— EXERCISE AIM —
A word-for-word copy of the records is needed, with every picture left out.

— EXERCISE DATA —
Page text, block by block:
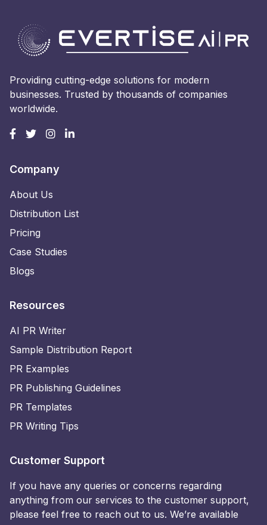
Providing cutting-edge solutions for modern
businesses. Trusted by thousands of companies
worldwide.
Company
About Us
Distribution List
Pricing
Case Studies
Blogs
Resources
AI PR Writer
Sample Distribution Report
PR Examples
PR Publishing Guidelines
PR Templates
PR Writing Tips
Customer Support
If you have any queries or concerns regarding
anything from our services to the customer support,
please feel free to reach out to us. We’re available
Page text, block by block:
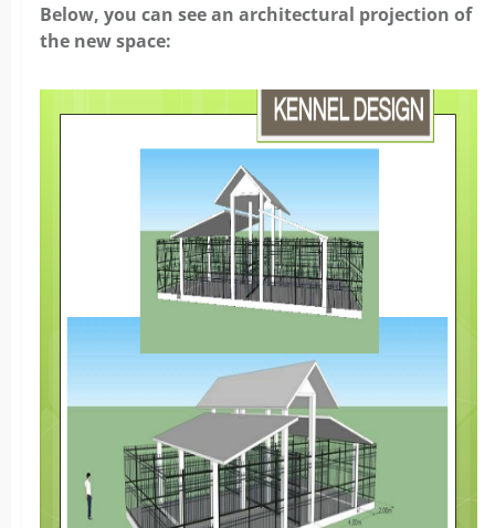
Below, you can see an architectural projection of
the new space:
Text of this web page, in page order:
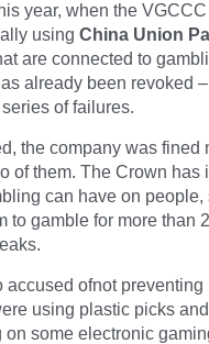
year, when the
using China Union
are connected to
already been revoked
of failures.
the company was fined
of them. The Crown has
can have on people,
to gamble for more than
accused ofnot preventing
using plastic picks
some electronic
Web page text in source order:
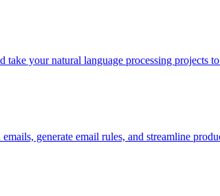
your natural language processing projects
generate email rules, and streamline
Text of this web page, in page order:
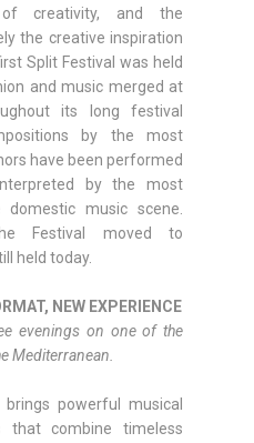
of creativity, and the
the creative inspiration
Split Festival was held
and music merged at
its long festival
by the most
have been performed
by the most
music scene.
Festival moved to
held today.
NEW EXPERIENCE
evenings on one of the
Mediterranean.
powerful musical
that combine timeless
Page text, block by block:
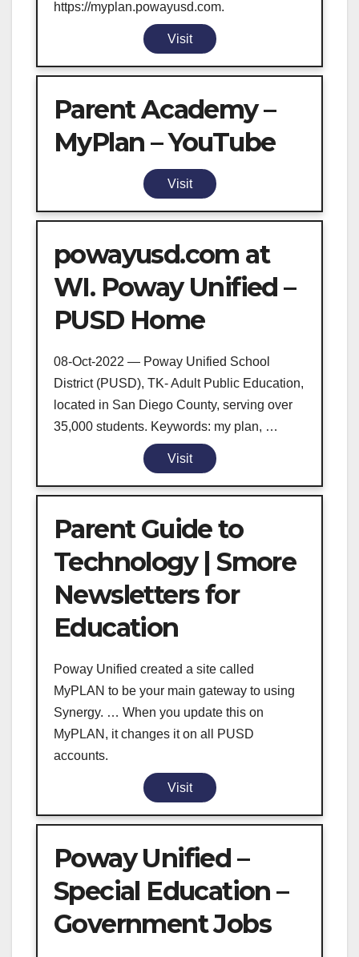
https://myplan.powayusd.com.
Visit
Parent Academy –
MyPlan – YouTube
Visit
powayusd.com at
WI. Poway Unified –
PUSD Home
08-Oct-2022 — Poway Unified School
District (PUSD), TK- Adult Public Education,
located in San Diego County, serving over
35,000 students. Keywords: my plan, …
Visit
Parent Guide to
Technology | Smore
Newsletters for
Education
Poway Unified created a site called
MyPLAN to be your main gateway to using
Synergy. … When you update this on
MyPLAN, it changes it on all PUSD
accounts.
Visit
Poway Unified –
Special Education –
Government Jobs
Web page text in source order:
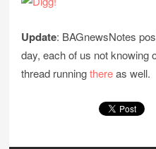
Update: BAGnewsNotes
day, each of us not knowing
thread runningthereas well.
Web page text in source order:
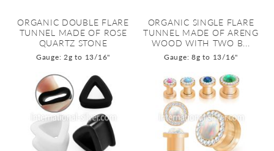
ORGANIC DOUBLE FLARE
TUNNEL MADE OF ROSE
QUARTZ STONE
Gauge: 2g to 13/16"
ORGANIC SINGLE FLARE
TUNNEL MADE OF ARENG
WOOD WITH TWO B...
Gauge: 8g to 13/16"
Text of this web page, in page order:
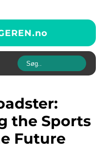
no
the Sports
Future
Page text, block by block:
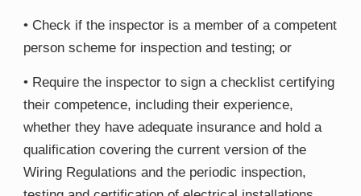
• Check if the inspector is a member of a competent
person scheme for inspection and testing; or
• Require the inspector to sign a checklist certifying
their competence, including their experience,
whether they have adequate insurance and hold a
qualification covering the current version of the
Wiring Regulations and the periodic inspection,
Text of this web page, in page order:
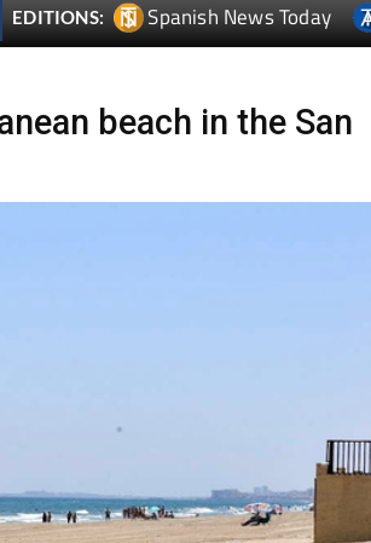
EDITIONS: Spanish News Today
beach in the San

— ANSWER SPACE —
Page text, block by block:
Providing cutting-edge solutions for modern
businesses. Trusted by thousands of companies
worldwide.
Company
About Us
Distribution List
Pricing
Case Studies
Blogs
Resources
AI PR Writer
Sample Distribution Report
PR Examples
PR Publishing Guidelines
PR Templates
PR Writing Tips
Customer Support
If you have any queries or concerns regarding
anything from our services to the customer support,
please feel free to reach out to us. We’re available
Page text, block by block:
Below, you can see an architectural projection of
the new space:
Text of this web page, in page order:
year, when the
using China Union
are connected to
already been revoked
of failures.
the company was fined
of them. The Crown has
can have on people,
to gamble for more than
accused ofnot preventing
using plastic picks
some electronic
Web page text in source order:
your natural language processing projects
generate email rules, and streamline
Text of this web page, in page order:
of creativity, and the
the creative inspiration
Split Festival was held
and music merged at
its long festival
by the most
have been performed
by the most
music scene.
Festival moved to
held today.
NEW EXPERIENCE
evenings on one of the
Mediterranean.
powerful musical
that combine timeless
Page text, block by block:
https://myplan.powayusd.com.
Visit
Parent Academy –
MyPlan – YouTube
Visit
powayusd.com at
WI. Poway Unified –
PUSD Home
08-Oct-2022 — Poway Unified School
District (PUSD), TK- Adult Public Education,
located in San Diego County, serving over
35,000 students. Keywords: my plan, …
Visit
Parent Guide to
Technology | Smore
Newsletters for
Education
Poway Unified created a site called
MyPLAN to be your main gateway to using
Synergy. … When you update this on
MyPLAN, it changes it on all PUSD
accounts.
Visit
Poway Unified –
Special Education –
Government Jobs
Web page text in source order:
Update: BAGnewsNotes
day, each of us not knowing
thread runningthereas well.
Web page text in source order:
ORGANIC DOUBLE FLARE
TUNNEL MADE OF ROSE
QUARTZ STONE
Gauge: 2g to 13/16"
ORGANIC SINGLE FLARE
TUNNEL MADE OF ARENG
WOOD WITH TWO B...
Gauge: 8g to 13/16"
Text of this web page, in page order:
no
the Sports
Future
Page text, block by block:
• Check if the inspector is a member of a competent
person scheme for inspection and testing; or
• Require the inspector to sign a checklist certifying
their competence, including their experience,
whether they have adequate insurance and hold a
qualification covering the current version of the
Wiring Regulations and the periodic inspection,
Text of this web page, in page order:
EDITIONS: Spanish News Today
beach in the San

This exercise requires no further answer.